• Records
•••••

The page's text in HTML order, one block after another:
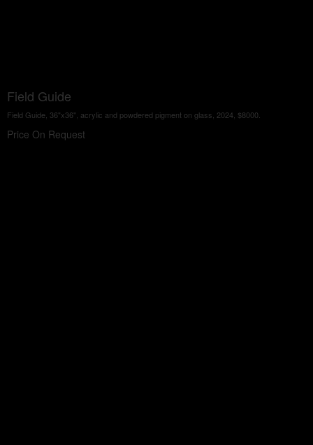
Field Guide
Field Guide, 36"x36", acrylic and powdered pigment on glass, 2024, $8000.
Price On Request
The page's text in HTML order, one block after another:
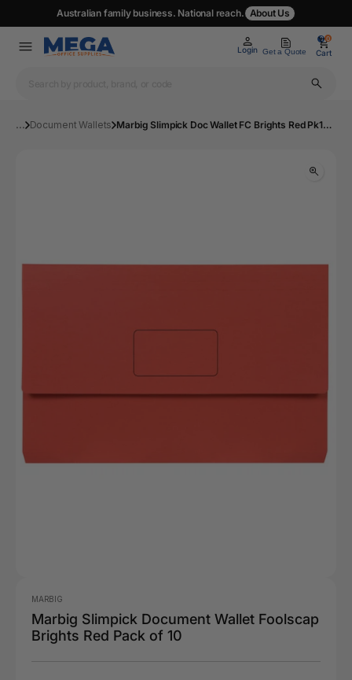
Australian family business. National reach. About Us
Login Get a Quote
0
Cart
0
... Document Wallets Marbig Slimpick Doc Wallet FC Brights Red Pk10 | Mega Office Supplies
MARBIG
Marbig Slimpick Document Wallet Foolscap
Brights Red Pack of 10
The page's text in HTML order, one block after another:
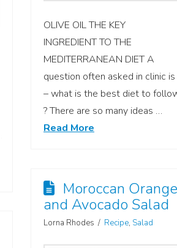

•••••

• What to produce
Copy out the entries exactly. No pictures.

• Solution to this problem
The page's text in HTML order, one block after another:
Field Guide
Field Guide, 36"x36", acrylic and powdered pigment on glass, 2024, $8000.
Price On Request
The page's text in HTML order, one block after another:
Australian family business. National reach. About Us
Login Get a Quote
0
Cart
0
... Document Wallets Marbig Slimpick Doc Wallet FC Brights Red Pk10 | Mega Office Supplies
MARBIG
Marbig Slimpick Document Wallet Foolscap
Brights Red Pack of 10
The page's text in HTML order, one block after another:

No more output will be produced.